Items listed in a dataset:
━━━━

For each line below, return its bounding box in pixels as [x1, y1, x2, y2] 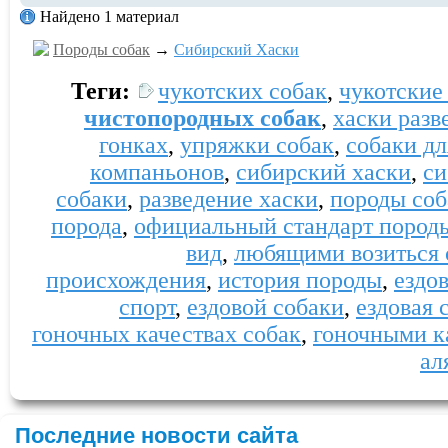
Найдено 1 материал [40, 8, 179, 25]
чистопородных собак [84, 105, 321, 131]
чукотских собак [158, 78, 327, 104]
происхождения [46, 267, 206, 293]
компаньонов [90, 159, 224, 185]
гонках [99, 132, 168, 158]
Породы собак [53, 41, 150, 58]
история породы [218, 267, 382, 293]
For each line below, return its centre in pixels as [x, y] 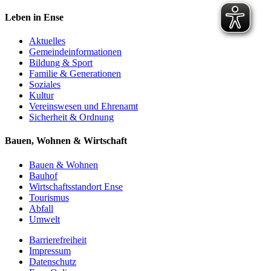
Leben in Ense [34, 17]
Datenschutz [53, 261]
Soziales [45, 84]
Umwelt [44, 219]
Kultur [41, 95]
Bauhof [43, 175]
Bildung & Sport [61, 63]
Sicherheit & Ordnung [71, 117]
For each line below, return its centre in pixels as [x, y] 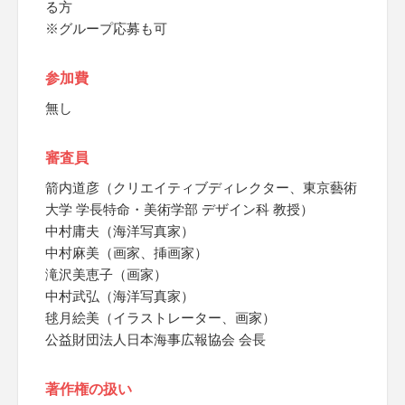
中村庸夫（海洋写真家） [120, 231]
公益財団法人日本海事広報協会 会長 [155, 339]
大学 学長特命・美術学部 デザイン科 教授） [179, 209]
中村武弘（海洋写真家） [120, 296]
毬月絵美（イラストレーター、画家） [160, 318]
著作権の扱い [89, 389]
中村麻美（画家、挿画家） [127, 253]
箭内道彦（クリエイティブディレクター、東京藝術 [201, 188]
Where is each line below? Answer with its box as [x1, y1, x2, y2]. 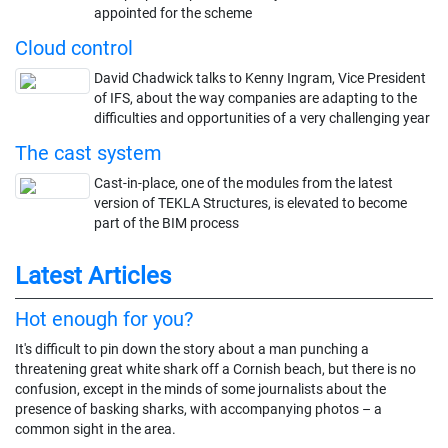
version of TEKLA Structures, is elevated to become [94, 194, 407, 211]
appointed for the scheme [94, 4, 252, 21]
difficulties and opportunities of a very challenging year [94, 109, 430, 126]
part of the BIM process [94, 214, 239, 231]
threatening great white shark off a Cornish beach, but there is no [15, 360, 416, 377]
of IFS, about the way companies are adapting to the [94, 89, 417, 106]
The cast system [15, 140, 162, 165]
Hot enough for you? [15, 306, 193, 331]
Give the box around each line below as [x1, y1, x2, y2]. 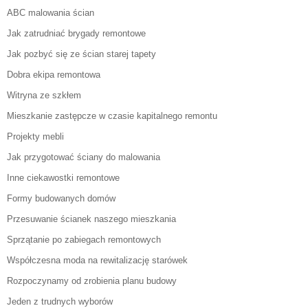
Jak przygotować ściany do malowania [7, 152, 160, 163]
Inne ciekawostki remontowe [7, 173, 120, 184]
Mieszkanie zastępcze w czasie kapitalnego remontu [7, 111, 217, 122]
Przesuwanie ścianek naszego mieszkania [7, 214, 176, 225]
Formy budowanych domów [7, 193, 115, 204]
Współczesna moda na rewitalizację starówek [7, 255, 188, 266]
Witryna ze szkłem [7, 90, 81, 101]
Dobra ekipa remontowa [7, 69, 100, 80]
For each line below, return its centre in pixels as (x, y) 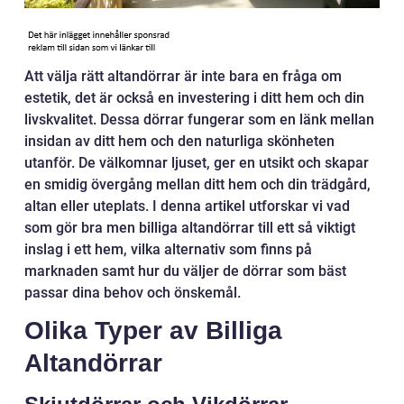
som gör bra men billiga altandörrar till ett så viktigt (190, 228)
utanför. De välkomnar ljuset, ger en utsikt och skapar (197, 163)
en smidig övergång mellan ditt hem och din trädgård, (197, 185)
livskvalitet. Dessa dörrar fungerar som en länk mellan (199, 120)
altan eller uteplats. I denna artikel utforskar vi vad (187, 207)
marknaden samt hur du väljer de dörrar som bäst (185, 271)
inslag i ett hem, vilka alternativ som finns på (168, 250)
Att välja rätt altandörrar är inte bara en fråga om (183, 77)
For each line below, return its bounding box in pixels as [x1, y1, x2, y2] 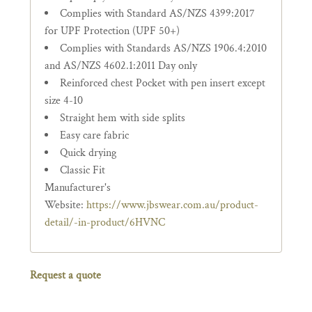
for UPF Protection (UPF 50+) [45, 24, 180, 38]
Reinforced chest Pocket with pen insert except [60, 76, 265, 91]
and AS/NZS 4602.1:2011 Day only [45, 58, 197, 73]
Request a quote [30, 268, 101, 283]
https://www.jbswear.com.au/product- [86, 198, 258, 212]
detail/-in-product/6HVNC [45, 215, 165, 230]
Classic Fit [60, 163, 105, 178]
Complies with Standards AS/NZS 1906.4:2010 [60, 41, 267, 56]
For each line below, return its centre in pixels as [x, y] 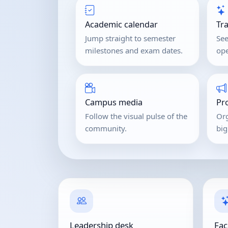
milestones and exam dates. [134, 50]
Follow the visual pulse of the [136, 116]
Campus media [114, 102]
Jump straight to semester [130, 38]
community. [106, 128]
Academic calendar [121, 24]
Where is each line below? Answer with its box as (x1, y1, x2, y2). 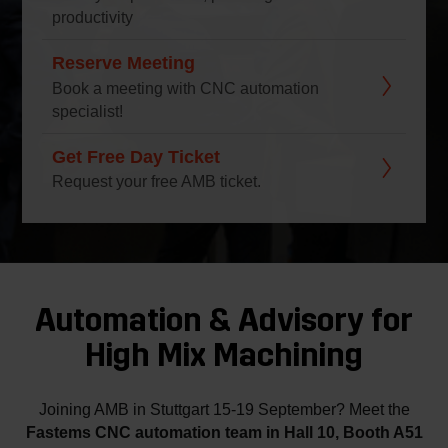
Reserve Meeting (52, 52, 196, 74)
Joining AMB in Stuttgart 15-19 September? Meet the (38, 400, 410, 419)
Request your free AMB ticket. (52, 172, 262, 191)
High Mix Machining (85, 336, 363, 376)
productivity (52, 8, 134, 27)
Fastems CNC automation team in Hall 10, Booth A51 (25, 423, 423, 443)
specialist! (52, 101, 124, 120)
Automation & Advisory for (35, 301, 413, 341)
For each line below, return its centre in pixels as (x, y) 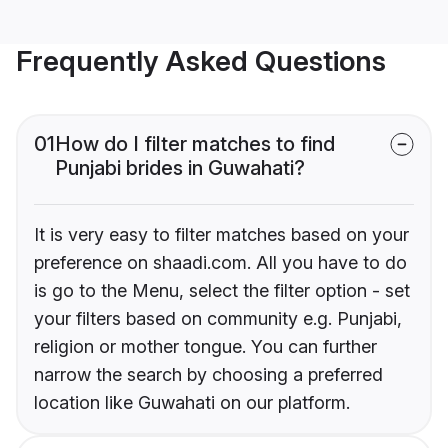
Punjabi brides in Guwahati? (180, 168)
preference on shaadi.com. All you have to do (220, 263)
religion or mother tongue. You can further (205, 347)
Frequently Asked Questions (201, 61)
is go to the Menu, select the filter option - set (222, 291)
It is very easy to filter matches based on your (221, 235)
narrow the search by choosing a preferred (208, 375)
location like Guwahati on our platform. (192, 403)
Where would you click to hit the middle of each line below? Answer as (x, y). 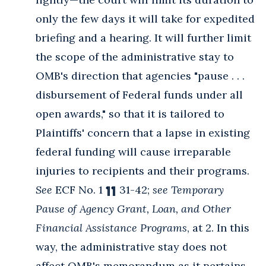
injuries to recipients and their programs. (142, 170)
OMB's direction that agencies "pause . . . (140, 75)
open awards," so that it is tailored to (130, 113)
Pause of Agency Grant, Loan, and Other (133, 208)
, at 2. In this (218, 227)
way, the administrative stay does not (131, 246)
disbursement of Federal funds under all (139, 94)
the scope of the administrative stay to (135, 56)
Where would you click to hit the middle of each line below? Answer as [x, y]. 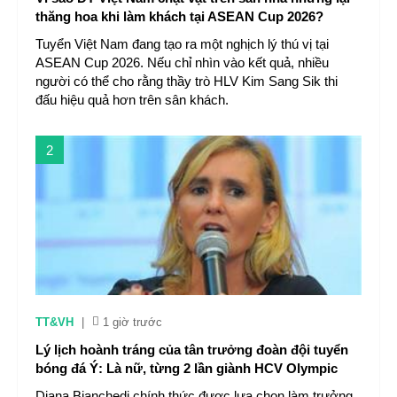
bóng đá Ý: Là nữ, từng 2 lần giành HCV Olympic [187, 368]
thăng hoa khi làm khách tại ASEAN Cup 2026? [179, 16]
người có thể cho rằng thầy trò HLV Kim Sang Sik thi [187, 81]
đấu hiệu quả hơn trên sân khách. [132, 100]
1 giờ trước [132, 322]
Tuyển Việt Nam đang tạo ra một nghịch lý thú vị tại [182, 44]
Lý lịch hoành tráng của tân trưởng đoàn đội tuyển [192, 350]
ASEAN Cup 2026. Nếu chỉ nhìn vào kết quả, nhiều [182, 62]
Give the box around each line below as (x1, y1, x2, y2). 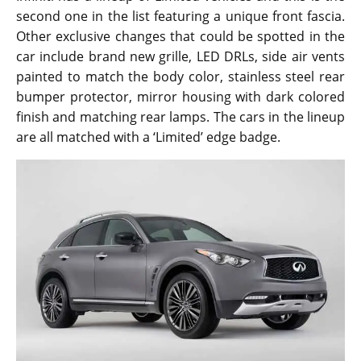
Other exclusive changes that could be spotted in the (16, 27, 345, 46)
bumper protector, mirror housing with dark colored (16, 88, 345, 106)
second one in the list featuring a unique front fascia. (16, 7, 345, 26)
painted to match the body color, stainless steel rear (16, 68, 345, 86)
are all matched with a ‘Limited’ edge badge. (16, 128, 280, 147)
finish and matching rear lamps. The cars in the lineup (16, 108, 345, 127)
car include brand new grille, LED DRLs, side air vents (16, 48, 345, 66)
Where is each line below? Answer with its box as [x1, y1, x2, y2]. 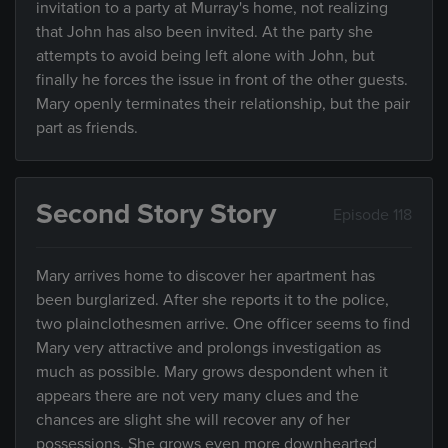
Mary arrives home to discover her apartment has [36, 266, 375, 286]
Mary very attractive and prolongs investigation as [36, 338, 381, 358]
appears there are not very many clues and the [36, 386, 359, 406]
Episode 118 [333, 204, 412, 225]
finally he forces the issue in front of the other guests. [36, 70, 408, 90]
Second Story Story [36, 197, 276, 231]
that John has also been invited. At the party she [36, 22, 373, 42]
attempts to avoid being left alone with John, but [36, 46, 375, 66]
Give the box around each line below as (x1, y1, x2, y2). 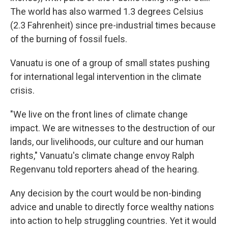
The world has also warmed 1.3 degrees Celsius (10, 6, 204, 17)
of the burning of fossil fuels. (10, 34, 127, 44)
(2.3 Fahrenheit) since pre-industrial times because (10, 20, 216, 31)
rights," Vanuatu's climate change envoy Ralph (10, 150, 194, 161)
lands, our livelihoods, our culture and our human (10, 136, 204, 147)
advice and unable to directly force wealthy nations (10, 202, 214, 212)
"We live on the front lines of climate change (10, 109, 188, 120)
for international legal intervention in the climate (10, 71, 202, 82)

━━━━

| WHAT THE TASK ASKS |
In the records, locate each line holding the string "собак" and copy it.

| PROBLEM SOLUTION |
чистопородных собак [84, 105, 321, 131]
чукотских собак [158, 78, 327, 104]
Породы собак [53, 41, 150, 58]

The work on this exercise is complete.